## Problem description
An exact restatement of every record is required.

## Records drawn from a dataset
++++++++++

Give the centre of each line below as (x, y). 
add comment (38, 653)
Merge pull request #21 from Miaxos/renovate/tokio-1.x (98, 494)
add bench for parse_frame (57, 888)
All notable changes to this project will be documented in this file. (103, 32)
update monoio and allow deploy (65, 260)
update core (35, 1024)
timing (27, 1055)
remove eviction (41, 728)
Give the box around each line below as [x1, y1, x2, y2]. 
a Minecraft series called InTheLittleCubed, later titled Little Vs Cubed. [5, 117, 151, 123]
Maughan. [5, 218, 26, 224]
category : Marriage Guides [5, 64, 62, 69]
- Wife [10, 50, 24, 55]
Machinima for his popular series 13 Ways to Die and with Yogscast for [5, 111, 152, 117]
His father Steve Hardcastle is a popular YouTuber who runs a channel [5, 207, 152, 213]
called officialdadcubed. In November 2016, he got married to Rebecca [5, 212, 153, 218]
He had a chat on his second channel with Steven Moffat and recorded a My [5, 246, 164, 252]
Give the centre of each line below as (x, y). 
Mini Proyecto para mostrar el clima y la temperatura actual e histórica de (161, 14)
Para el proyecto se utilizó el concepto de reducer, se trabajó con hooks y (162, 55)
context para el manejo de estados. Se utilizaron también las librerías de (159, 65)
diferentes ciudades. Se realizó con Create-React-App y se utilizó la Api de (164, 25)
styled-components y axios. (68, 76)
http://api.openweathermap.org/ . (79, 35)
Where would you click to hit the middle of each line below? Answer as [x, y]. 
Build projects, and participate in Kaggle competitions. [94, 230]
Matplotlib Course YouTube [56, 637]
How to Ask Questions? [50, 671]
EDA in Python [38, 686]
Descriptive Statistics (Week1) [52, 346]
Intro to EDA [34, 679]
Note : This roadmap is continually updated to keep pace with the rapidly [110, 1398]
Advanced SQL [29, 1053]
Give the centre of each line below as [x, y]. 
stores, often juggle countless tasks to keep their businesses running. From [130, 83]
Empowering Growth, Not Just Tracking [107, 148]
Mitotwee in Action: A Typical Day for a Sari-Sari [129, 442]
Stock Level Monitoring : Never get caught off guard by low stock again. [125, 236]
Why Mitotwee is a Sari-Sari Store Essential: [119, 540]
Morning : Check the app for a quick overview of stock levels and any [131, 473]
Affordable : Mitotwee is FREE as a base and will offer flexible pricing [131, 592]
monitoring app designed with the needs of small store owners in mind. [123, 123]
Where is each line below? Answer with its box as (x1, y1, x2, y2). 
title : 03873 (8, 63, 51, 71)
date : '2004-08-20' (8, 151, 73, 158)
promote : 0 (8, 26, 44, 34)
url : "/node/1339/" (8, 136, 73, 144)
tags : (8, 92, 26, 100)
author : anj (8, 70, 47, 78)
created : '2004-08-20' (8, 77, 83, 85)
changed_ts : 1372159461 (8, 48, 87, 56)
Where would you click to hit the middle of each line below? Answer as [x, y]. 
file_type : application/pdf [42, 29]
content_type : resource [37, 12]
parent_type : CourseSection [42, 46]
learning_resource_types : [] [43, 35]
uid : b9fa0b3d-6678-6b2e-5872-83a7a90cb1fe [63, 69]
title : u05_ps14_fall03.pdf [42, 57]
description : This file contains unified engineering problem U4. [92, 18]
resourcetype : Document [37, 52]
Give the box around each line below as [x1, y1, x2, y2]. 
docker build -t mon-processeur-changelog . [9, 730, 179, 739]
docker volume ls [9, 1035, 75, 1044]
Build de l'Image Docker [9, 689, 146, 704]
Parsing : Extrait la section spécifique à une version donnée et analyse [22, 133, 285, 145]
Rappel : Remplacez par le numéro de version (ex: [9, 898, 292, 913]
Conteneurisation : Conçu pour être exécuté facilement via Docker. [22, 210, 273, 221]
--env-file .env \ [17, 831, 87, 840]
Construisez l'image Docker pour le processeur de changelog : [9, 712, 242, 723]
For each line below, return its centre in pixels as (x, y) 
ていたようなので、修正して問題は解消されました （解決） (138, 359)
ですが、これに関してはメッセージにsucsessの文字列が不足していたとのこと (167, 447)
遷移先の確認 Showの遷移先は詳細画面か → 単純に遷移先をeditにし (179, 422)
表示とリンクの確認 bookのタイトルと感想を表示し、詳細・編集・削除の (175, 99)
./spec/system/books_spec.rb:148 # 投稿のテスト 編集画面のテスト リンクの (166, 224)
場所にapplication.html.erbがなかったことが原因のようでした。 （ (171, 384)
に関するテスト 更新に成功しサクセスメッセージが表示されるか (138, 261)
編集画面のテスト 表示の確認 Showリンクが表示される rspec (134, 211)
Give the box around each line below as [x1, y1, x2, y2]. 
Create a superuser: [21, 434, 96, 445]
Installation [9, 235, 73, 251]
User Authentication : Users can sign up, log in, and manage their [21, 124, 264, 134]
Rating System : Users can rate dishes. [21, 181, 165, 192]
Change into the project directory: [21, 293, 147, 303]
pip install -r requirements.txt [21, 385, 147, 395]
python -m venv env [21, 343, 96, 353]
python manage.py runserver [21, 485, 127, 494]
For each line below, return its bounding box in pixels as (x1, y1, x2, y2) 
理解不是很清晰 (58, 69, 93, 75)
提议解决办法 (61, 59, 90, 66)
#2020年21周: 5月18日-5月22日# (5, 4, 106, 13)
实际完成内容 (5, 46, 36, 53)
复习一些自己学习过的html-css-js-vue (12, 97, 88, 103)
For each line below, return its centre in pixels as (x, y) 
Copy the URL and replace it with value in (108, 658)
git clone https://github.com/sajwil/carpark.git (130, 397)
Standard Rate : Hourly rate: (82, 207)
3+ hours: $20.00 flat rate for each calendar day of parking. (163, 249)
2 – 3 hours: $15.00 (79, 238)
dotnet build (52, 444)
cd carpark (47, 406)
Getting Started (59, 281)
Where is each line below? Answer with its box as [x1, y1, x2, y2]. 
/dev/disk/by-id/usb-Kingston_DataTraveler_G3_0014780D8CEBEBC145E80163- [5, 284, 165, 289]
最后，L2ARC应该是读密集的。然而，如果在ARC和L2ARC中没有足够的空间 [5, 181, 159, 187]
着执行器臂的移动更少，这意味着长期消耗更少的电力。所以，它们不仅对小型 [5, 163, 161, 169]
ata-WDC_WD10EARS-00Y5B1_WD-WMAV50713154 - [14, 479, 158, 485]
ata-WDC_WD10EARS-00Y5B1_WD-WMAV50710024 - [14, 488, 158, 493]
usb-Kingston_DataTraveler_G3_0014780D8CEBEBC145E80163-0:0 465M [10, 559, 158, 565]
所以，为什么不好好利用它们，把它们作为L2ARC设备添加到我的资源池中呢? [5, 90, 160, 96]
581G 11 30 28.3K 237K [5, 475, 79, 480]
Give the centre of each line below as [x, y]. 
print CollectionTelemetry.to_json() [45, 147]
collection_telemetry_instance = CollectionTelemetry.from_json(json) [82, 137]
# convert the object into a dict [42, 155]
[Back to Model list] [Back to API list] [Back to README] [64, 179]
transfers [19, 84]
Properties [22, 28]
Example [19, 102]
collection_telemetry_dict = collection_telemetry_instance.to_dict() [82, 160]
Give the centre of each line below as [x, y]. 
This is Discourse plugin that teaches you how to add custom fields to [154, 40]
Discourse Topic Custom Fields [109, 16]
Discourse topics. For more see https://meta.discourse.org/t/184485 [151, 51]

++++++++++

## Response area
Give the centre of each line below as (x, y). 
add comment (38, 653)
Merge pull request #21 from Miaxos/renovate/tokio-1.x (98, 494)
add bench for parse_frame (57, 888)
All notable changes to this project will be documented in this file. (103, 32)
update monoio and allow deploy (65, 260)
update core (35, 1024)
timing (27, 1055)
remove eviction (41, 728)
Give the box around each line below as [x1, y1, x2, y2]. 
a Minecraft series called InTheLittleCubed, later titled Little Vs Cubed. [5, 117, 151, 123]
Maughan. [5, 218, 26, 224]
category : Marriage Guides [5, 64, 62, 69]
- Wife [10, 50, 24, 55]
Machinima for his popular series 13 Ways to Die and with Yogscast for [5, 111, 152, 117]
His father Steve Hardcastle is a popular YouTuber who runs a channel [5, 207, 152, 213]
called officialdadcubed. In November 2016, he got married to Rebecca [5, 212, 153, 218]
He had a chat on his second channel with Steven Moffat and recorded a My [5, 246, 164, 252]
Give the centre of each line below as (x, y). 
Mini Proyecto para mostrar el clima y la temperatura actual e histórica de (161, 14)
Para el proyecto se utilizó el concepto de reducer, se trabajó con hooks y (162, 55)
context para el manejo de estados. Se utilizaron también las librerías de (159, 65)
diferentes ciudades. Se realizó con Create-React-App y se utilizó la Api de (164, 25)
styled-components y axios. (68, 76)
http://api.openweathermap.org/ . (79, 35)
Where would you click to hit the middle of each line below? Answer as [x, y]. 
Build projects, and participate in Kaggle competitions. [94, 230]
Matplotlib Course YouTube [56, 637]
How to Ask Questions? [50, 671]
EDA in Python [38, 686]
Descriptive Statistics (Week1) [52, 346]
Intro to EDA [34, 679]
Note : This roadmap is continually updated to keep pace with the rapidly [110, 1398]
Advanced SQL [29, 1053]
Give the centre of each line below as [x, y]. 
stores, often juggle countless tasks to keep their businesses running. From [130, 83]
Empowering Growth, Not Just Tracking [107, 148]
Mitotwee in Action: A Typical Day for a Sari-Sari [129, 442]
Stock Level Monitoring : Never get caught off guard by low stock again. [125, 236]
Why Mitotwee is a Sari-Sari Store Essential: [119, 540]
Morning : Check the app for a quick overview of stock levels and any [131, 473]
Affordable : Mitotwee is FREE as a base and will offer flexible pricing [131, 592]
monitoring app designed with the needs of small store owners in mind. [123, 123]
Where is each line below? Answer with its box as (x1, y1, x2, y2). 
title : 03873 (8, 63, 51, 71)
date : '2004-08-20' (8, 151, 73, 158)
promote : 0 (8, 26, 44, 34)
url : "/node/1339/" (8, 136, 73, 144)
tags : (8, 92, 26, 100)
author : anj (8, 70, 47, 78)
created : '2004-08-20' (8, 77, 83, 85)
changed_ts : 1372159461 (8, 48, 87, 56)
Where would you click to hit the middle of each line below? Answer as [x, y]. 
file_type : application/pdf [42, 29]
content_type : resource [37, 12]
parent_type : CourseSection [42, 46]
learning_resource_types : [] [43, 35]
uid : b9fa0b3d-6678-6b2e-5872-83a7a90cb1fe [63, 69]
title : u05_ps14_fall03.pdf [42, 57]
description : This file contains unified engineering problem U4. [92, 18]
resourcetype : Document [37, 52]
Give the box around each line below as [x1, y1, x2, y2]. 
docker build -t mon-processeur-changelog . [9, 730, 179, 739]
docker volume ls [9, 1035, 75, 1044]
Build de l'Image Docker [9, 689, 146, 704]
Parsing : Extrait la section spécifique à une version donnée et analyse [22, 133, 285, 145]
Rappel : Remplacez par le numéro de version (ex: [9, 898, 292, 913]
Conteneurisation : Conçu pour être exécuté facilement via Docker. [22, 210, 273, 221]
--env-file .env \ [17, 831, 87, 840]
Construisez l'image Docker pour le processeur de changelog : [9, 712, 242, 723]
For each line below, return its centre in pixels as (x, y) 
ていたようなので、修正して問題は解消されました （解決） (138, 359)
ですが、これに関してはメッセージにsucsessの文字列が不足していたとのこと (167, 447)
遷移先の確認 Showの遷移先は詳細画面か → 単純に遷移先をeditにし (179, 422)
表示とリンクの確認 bookのタイトルと感想を表示し、詳細・編集・削除の (175, 99)
./spec/system/books_spec.rb:148 # 投稿のテスト 編集画面のテスト リンクの (166, 224)
場所にapplication.html.erbがなかったことが原因のようでした。 （ (171, 384)
に関するテスト 更新に成功しサクセスメッセージが表示されるか (138, 261)
編集画面のテスト 表示の確認 Showリンクが表示される rspec (134, 211)
Give the box around each line below as [x1, y1, x2, y2]. 
Create a superuser: [21, 434, 96, 445]
Installation [9, 235, 73, 251]
User Authentication : Users can sign up, log in, and manage their [21, 124, 264, 134]
Rating System : Users can rate dishes. [21, 181, 165, 192]
Change into the project directory: [21, 293, 147, 303]
pip install -r requirements.txt [21, 385, 147, 395]
python -m venv env [21, 343, 96, 353]
python manage.py runserver [21, 485, 127, 494]
For each line below, return its bounding box in pixels as (x1, y1, x2, y2) 
理解不是很清晰 (58, 69, 93, 75)
提议解决办法 (61, 59, 90, 66)
#2020年21周: 5月18日-5月22日# (5, 4, 106, 13)
实际完成内容 (5, 46, 36, 53)
复习一些自己学习过的html-css-js-vue (12, 97, 88, 103)
For each line below, return its centre in pixels as (x, y) 
Copy the URL and replace it with value in (108, 658)
git clone https://github.com/sajwil/carpark.git (130, 397)
Standard Rate : Hourly rate: (82, 207)
3+ hours: $20.00 flat rate for each calendar day of parking. (163, 249)
2 – 3 hours: $15.00 (79, 238)
dotnet build (52, 444)
cd carpark (47, 406)
Getting Started (59, 281)
Where is each line below? Answer with its box as [x1, y1, x2, y2]. 
/dev/disk/by-id/usb-Kingston_DataTraveler_G3_0014780D8CEBEBC145E80163- [5, 284, 165, 289]
最后，L2ARC应该是读密集的。然而，如果在ARC和L2ARC中没有足够的空间 [5, 181, 159, 187]
着执行器臂的移动更少，这意味着长期消耗更少的电力。所以，它们不仅对小型 [5, 163, 161, 169]
ata-WDC_WD10EARS-00Y5B1_WD-WMAV50713154 - [14, 479, 158, 485]
ata-WDC_WD10EARS-00Y5B1_WD-WMAV50710024 - [14, 488, 158, 493]
usb-Kingston_DataTraveler_G3_0014780D8CEBEBC145E80163-0:0 465M [10, 559, 158, 565]
所以，为什么不好好利用它们，把它们作为L2ARC设备添加到我的资源池中呢? [5, 90, 160, 96]
581G 11 30 28.3K 237K [5, 475, 79, 480]
Give the centre of each line below as [x, y]. 
print CollectionTelemetry.to_json() [45, 147]
collection_telemetry_instance = CollectionTelemetry.from_json(json) [82, 137]
# convert the object into a dict [42, 155]
[Back to Model list] [Back to API list] [Back to README] [64, 179]
transfers [19, 84]
Properties [22, 28]
Example [19, 102]
collection_telemetry_dict = collection_telemetry_instance.to_dict() [82, 160]
Give the centre of each line below as [x, y]. 
This is Discourse plugin that teaches you how to add custom fields to [154, 40]
Discourse Topic Custom Fields [109, 16]
Discourse topics. For more see https://meta.discourse.org/t/184485 [151, 51]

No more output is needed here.